Identification of DMPs/DMRs
As we mentioned above, the main focus of many methylation studies has been on detecting differentially methylated probes (DMPs) or regions (DMRs) associated with a phenotype. The β-value is the default value for methylation measurement, allowing easy biological interpretation. Another type of value, M-value, is used to express the degree of methylation obtained with Infinium. Due to the heteroscedasticity of β-value, the variance of M-value across the methylation range is approximately constant, so the M-value has better statistical properties. The two types of value are used in different methods.
SQN simply considers a probe as DMP if the absolute value of the difference between β-value medians of paired samples is higher than 0.2:
$$\left|median\left({\beta^{N}_{1},\ldots,\beta^{N}_{n}}\right)-median\left({\beta^{T}_{1},\ldots,\beta^{T}_{n}}\right)\right|\ge0.2 $$
where \(\beta ^{N}_{i}\) and \(\beta ^{T}_{i}\) corresponding β-values of paired normal and tumor samples. The 0.2 threshold represents approximately a difference in methylation level of 20% which can be detected by the Infinium technology with 99% confidence [5]. Then the corresponding differentially methylated gene identities can be obtained from the list of DMPs.

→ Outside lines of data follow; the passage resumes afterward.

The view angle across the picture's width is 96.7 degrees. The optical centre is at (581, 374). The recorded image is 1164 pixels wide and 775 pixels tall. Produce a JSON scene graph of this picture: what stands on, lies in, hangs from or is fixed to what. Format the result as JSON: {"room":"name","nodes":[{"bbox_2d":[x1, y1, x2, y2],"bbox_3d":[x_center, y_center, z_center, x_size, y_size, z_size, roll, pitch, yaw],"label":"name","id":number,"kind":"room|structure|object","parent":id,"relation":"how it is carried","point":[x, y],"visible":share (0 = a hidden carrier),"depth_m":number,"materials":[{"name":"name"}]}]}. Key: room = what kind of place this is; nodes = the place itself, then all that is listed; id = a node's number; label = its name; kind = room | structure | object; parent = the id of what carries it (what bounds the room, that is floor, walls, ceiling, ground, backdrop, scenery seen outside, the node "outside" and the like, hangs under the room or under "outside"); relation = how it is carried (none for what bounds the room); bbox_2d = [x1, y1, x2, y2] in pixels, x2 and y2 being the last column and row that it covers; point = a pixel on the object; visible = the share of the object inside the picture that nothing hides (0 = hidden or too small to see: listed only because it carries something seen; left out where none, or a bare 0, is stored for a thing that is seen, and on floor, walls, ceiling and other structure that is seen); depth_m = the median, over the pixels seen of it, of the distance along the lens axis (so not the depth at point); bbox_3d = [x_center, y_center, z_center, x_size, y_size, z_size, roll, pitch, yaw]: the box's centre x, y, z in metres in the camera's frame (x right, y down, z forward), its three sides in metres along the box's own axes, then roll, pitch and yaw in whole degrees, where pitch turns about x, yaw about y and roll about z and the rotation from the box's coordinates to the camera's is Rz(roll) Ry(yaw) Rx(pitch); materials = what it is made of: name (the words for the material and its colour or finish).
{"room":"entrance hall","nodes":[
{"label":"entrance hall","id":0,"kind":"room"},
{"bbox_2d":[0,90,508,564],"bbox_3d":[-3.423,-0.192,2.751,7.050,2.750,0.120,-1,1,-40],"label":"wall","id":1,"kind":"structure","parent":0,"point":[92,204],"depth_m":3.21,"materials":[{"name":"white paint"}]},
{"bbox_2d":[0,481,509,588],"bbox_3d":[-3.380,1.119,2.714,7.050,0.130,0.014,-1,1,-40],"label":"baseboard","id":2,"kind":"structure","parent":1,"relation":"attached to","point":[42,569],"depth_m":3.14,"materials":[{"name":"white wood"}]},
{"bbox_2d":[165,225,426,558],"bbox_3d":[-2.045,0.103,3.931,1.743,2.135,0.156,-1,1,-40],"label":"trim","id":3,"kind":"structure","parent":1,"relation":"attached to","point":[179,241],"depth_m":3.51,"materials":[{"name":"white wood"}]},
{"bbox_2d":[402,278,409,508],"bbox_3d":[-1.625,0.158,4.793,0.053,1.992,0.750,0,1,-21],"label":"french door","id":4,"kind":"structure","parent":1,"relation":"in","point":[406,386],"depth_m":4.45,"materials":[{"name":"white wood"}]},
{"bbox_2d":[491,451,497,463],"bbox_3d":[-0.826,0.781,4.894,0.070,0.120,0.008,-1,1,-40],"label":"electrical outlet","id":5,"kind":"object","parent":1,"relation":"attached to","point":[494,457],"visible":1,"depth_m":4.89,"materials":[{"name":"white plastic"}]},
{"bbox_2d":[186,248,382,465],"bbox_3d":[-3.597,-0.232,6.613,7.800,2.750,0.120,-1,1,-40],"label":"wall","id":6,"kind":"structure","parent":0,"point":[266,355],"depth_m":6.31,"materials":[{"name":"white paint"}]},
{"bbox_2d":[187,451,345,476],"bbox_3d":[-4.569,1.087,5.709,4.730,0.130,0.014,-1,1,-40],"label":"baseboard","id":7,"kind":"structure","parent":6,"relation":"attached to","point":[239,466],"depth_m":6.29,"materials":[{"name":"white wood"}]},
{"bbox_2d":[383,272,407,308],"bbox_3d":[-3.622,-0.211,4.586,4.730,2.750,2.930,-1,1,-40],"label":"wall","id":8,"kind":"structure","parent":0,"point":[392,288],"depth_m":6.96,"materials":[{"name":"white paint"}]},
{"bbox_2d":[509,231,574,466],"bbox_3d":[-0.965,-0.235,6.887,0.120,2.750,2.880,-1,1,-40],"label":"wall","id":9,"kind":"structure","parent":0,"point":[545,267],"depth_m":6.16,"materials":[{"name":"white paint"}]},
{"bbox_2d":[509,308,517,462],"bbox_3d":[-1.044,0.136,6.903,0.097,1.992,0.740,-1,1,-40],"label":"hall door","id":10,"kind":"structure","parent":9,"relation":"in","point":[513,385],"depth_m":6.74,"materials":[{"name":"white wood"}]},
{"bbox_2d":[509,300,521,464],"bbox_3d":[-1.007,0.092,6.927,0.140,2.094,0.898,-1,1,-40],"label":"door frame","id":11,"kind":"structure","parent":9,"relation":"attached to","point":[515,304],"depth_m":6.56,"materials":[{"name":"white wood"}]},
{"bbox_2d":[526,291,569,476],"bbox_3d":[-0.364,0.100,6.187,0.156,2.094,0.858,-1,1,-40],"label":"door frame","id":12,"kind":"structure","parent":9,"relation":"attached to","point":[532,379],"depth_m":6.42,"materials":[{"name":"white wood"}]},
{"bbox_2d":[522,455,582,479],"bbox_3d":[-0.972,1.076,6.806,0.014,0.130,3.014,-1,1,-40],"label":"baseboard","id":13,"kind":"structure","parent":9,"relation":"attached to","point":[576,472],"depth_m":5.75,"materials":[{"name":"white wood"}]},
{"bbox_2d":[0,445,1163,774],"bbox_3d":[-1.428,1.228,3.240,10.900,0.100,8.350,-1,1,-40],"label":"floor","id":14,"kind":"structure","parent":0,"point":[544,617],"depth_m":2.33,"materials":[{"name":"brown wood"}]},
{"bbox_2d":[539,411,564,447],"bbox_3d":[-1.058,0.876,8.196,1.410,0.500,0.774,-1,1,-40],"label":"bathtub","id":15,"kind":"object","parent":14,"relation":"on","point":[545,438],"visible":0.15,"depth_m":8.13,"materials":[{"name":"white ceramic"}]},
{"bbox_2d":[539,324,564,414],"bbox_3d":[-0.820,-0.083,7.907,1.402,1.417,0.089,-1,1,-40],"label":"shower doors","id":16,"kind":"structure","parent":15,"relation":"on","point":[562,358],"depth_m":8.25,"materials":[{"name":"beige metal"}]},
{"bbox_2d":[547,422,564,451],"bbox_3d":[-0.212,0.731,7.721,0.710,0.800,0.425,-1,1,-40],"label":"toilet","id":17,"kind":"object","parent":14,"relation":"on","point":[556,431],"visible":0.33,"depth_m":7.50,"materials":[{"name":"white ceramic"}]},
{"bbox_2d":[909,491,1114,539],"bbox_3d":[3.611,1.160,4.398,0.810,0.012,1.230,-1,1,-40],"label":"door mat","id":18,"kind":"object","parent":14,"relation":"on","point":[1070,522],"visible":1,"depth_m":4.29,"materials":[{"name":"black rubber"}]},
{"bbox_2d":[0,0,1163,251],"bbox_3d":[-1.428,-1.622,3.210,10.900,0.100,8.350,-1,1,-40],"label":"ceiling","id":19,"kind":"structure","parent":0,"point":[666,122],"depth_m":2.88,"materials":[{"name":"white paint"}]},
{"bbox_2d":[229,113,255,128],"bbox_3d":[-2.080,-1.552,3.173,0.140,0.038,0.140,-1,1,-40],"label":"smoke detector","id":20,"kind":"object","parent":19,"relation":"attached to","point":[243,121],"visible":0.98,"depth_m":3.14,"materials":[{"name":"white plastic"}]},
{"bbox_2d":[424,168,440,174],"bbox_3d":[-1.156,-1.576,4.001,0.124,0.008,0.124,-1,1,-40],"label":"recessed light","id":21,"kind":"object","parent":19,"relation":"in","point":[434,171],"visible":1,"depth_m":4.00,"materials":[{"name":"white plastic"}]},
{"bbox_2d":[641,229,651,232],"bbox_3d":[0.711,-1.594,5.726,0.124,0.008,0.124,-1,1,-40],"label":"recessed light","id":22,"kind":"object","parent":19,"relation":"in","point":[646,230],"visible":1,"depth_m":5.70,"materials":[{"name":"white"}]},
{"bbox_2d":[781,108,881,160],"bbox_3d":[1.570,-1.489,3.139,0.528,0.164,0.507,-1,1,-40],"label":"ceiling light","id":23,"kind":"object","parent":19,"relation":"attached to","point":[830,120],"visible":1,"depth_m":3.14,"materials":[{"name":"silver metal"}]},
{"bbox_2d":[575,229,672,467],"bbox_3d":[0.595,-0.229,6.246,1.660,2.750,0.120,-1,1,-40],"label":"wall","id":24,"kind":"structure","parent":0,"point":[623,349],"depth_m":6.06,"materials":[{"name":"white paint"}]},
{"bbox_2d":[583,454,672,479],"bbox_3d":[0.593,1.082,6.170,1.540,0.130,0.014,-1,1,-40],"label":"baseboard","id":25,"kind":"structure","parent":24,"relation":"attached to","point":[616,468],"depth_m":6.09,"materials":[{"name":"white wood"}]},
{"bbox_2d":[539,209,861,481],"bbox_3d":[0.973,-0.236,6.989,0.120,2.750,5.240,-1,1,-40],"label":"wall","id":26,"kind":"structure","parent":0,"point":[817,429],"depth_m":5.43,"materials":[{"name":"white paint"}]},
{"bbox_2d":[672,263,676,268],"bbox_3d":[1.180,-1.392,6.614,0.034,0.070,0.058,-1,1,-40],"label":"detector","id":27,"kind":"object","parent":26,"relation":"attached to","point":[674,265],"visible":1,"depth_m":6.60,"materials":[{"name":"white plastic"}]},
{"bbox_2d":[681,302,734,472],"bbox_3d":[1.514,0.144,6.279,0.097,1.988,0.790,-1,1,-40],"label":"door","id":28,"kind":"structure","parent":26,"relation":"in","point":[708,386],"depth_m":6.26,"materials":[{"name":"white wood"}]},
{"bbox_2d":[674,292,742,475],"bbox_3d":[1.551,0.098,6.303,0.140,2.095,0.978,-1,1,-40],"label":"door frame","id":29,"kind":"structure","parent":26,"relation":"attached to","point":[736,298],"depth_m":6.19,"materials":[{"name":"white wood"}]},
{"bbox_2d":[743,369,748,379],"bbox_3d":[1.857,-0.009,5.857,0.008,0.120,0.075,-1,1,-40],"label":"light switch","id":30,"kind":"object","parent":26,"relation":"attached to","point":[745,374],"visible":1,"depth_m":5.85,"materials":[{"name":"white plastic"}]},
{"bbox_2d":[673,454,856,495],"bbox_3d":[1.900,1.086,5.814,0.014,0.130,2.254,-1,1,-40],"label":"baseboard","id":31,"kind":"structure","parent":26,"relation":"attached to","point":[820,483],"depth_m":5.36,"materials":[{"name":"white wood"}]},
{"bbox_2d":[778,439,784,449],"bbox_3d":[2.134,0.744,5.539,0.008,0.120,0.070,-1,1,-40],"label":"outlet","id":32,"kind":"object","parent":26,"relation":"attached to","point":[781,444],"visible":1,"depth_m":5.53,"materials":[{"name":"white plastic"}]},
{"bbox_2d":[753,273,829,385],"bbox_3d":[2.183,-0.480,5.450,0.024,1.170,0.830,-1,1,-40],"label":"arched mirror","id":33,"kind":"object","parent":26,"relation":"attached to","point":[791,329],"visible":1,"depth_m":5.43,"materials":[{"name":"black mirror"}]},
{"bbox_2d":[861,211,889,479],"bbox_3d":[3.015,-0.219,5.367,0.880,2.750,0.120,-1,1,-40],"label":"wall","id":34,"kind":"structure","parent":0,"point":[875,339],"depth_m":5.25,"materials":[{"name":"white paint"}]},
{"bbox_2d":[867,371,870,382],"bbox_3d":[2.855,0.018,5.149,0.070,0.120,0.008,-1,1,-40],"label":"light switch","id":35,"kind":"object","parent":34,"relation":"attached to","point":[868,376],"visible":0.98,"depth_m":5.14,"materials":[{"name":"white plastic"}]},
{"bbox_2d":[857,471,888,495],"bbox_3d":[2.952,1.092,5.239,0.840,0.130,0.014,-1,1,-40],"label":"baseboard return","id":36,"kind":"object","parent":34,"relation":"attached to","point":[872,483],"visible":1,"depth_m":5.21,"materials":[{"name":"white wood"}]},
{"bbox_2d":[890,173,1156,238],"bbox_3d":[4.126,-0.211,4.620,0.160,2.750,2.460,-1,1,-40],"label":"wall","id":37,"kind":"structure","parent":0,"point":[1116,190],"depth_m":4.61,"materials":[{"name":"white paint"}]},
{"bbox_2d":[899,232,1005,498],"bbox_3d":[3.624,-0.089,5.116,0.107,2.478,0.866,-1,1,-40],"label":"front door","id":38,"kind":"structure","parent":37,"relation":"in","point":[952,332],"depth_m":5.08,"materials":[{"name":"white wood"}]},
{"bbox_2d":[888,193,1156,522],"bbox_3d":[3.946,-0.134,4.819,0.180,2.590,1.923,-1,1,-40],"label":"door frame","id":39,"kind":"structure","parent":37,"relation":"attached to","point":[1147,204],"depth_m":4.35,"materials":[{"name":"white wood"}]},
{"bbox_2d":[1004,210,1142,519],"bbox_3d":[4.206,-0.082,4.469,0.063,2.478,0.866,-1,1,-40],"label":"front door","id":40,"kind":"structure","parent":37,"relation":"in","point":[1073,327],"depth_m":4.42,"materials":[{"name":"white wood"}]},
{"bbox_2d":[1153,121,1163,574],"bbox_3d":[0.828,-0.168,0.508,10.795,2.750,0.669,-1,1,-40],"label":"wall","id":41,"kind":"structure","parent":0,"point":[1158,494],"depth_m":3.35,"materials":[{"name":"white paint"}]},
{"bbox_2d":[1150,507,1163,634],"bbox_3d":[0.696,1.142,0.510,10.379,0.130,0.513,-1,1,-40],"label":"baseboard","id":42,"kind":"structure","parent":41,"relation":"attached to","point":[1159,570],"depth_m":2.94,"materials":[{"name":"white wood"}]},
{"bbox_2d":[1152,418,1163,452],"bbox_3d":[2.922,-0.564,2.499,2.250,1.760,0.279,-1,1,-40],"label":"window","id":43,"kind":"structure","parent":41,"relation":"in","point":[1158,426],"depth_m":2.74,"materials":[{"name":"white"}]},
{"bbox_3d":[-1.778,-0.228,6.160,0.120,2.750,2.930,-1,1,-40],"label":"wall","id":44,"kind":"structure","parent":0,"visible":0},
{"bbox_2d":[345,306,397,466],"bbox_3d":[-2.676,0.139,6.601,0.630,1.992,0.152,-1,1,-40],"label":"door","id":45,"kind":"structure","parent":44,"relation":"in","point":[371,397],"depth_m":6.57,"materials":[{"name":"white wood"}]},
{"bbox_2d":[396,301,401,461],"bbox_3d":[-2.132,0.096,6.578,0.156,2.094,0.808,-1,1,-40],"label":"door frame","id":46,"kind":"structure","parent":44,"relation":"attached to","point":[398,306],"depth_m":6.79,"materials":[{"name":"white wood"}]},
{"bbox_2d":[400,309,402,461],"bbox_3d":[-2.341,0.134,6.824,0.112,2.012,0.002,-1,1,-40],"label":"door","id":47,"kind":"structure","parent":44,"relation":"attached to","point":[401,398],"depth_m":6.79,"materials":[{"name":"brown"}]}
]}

Minfi offers a comprehensive package to analyze Illumina 450K array data, where candidate regions are determined for DMR analysis and locally weighted scatterplot smoothing (LOESS) is adopted to smooth the methylation differences between groups within each determined region. It also can find long-range alterations such as identified hypomethylated blocks [23] based on “open sea” probes. A empirical Bayes moderated t-test is used in limma [24] when sample sizes are less than 10, in which case M-values should be used as they rely much more on Gaussianity assumption [25].
Generally, DMRs are detected by applying various statistical techniques such as Fisher’s exact test [26, 27], t-test [27], Wilcoxon rank sum test [28] or different regression models [29–31].
Biological interpretation
There is a long list of significant CpGs to be interpreted after differential methylation analysis. Using the Infinium annotation file, Illumina 450K probes are classified according to their relations to CGIs and to the closest annotated gene. Regarding their relation to CGIs, the probes are classified into four categories: sites located inside a CGI, sites located in the CGI shores (0-2k bp), sites located in the CGI shelves (2-4k bp) and sites located in the “open sea”. As regards their relation to annotated genes, the sites are categorized as inside the promoter, inside the 5’-UTR region, inside the gene body and inside the 3’-UTR region. Then the significant DMPs can be marked with their related genes.
Performing gene set analysis is a popular way to understand the affected potential gene pathways. Although gene set analysis is well established in gene expression experimental, the research in methylation data is ongoing in different groups. In Illumina 450K array, the numbers of CpGs associated with each gene ranges largely from 1 to 1299 [32]. Genes with larger numbers of probes are more likely to have significant differentially methylated CpGs [33]. With the ontology and knowledgebase developing [34–40], researchers can easily annotate the genes containing DMPs or DMRs to ontology entries, which brings convenience for understanding the function of genes in the pathogenesis of diseases. Obviously, a phenotype is associated with several -omics data, such as mRNA expression and protein expression, which suggests researchers should utilize integrated analysis with multi-dimension data like TCGA project does [41, 42].